Markov by no means abandoned prose during the latter half of the decade, but his inborn cynicism began to assert itself more strongly as his work became more autobiographical. It is no accident that one of his most fascinating semi-autobiographical works, 'Portretut na moia dvoinik', should have aroused complaints that Markov was under the undue influence of popular figures in contemporary Western literature. In examining contemporary Bulgarian life, Markov found much of the same emptiness that a Sillitoe or a Salinger discovered in Western society, and reflected in his writing something of its loneliness and despair. That of course did not sit well with official critics, who could never openly admit to the 'bourgeois' nature of Bulgarian socialist society.

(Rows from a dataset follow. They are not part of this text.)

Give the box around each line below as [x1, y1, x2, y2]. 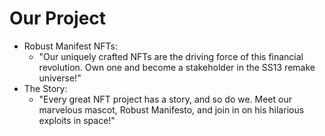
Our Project [9, 7, 107, 30]
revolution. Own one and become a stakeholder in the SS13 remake [38, 61, 316, 73]
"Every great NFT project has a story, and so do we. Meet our [38, 93, 292, 105]
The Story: [23, 82, 68, 94]
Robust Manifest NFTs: [23, 40, 119, 52]
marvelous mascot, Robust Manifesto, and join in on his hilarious [38, 103, 305, 116]
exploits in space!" [38, 114, 116, 126]
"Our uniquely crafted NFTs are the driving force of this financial [38, 50, 304, 62]
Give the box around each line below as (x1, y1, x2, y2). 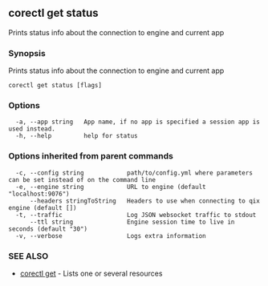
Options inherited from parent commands (8, 151, 174, 162)
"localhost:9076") (8, 190, 70, 198)
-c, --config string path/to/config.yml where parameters (15, 168, 253, 177)
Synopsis (8, 47, 46, 58)
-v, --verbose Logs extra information (15, 232, 206, 240)
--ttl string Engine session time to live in (29, 218, 235, 226)
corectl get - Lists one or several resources (19, 268, 163, 278)
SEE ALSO (8, 250, 49, 261)
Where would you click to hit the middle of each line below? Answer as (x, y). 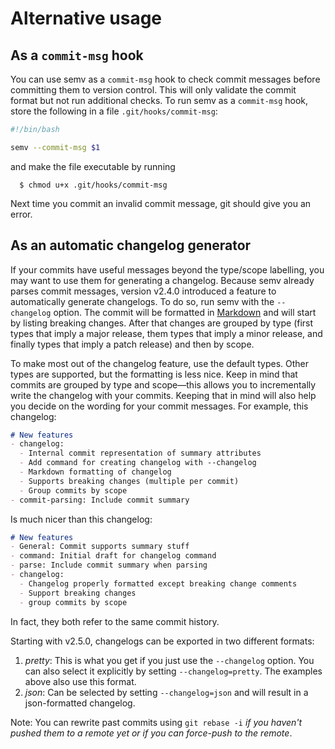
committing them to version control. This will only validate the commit (153, 90)
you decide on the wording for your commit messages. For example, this (159, 406)
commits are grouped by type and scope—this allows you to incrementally (163, 384)
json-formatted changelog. (80, 703)
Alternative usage (86, 18)
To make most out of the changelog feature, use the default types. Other (160, 363)
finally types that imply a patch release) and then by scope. (132, 344)
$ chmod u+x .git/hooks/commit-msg (93, 185)
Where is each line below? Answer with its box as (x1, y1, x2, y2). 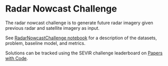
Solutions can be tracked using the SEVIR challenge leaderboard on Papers (5, 50, 163, 56)
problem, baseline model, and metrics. (5, 40, 86, 46)
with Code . (5, 55, 28, 61)
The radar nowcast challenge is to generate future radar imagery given (5, 20, 153, 26)
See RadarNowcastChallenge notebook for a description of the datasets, (5, 35, 157, 41)
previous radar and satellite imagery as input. (5, 25, 100, 31)
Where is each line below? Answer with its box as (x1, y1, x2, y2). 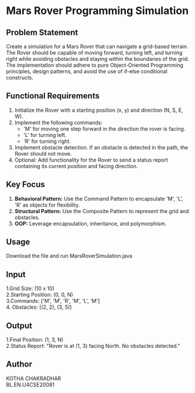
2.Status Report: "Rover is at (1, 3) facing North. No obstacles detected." (6, 343, 180, 350)
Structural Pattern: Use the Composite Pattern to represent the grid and (14, 207, 189, 214)
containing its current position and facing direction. (14, 162, 138, 169)
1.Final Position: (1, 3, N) (6, 336, 64, 343)
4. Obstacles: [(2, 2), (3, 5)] (6, 303, 72, 311)
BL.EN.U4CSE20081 (6, 381, 54, 388)
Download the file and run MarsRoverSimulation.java (6, 252, 133, 259)
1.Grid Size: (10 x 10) (6, 285, 54, 292)
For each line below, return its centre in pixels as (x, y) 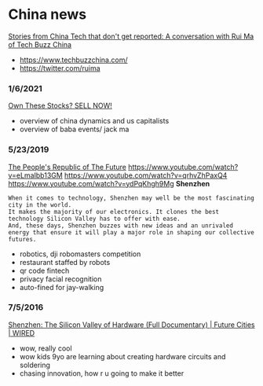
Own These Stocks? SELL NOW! (60, 106)
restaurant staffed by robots (65, 262)
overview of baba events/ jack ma (74, 129)
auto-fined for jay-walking (62, 287)
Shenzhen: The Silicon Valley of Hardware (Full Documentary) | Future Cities (131, 325)
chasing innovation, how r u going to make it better (102, 373)
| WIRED (22, 333)
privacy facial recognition (60, 279)
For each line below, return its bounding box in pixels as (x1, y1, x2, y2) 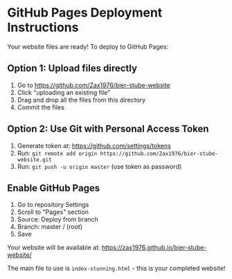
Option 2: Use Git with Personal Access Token (7, 123, 209, 135)
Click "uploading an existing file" (17, 88, 111, 96)
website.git (17, 156, 52, 163)
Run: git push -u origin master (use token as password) (17, 162, 182, 170)
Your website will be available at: (7, 244, 100, 252)
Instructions (7, 19, 79, 35)
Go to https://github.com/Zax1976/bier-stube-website (17, 81, 171, 89)
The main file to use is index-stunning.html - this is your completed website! (7, 264, 226, 273)
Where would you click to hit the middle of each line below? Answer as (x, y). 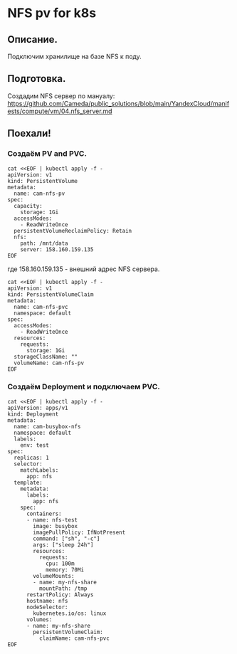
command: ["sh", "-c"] (67, 539)
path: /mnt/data (44, 243)
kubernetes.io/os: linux (70, 613)
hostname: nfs (47, 601)
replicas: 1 (32, 458)
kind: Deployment (33, 414)
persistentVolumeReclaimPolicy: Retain (73, 231)
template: (28, 482)
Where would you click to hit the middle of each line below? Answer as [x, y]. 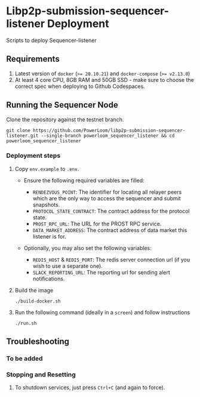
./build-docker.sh [38, 301]
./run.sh [26, 323]
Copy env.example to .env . [47, 169]
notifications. [49, 279]
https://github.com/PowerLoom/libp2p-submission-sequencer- [109, 130]
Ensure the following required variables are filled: [84, 180]
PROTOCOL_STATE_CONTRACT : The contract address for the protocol [111, 211]
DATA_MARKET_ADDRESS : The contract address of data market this [110, 230]
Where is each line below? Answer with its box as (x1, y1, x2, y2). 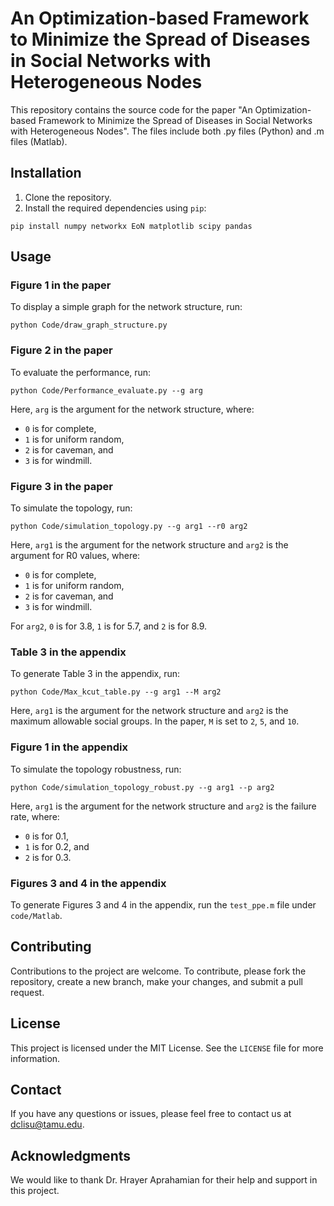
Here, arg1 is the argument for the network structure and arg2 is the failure (10, 800, 317, 812)
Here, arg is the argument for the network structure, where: (10, 403, 255, 415)
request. (10, 986, 45, 998)
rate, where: (10, 810, 60, 822)
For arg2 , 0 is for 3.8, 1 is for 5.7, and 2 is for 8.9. (10, 620, 208, 632)
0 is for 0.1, (24, 830, 70, 842)
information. (10, 1052, 61, 1064)
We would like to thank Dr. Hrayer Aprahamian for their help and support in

Thus in the social and literary objectives of his writing Georgi Markov was also a very characteristic - perhaps the most characteris- tic - figure of the thaw period in Bulgarian literature. He dealt with contemporary life and important political and social issues. As a writer with avant-garde tendencies he was sometimes overly schematic, but he still never lost sight of the individual as the fundamental element of society. Moral responsibility lay with the individual, in his view, and not with the larger social order.

Evidently Markov had many overt and covert sympathizers during this time. But by I969 he had realized that he could alter nothing very substantial in the Bulgarian political system by the power of his pen. He could see no way out but departure, even though this meant that he would have to sacrifice his career as a writer, something extraordinarily precious to him. But there were other things which he valued even more highly - among them justice, and freedom, of which he had written during his literary years in the Bulgaria of the I 96os.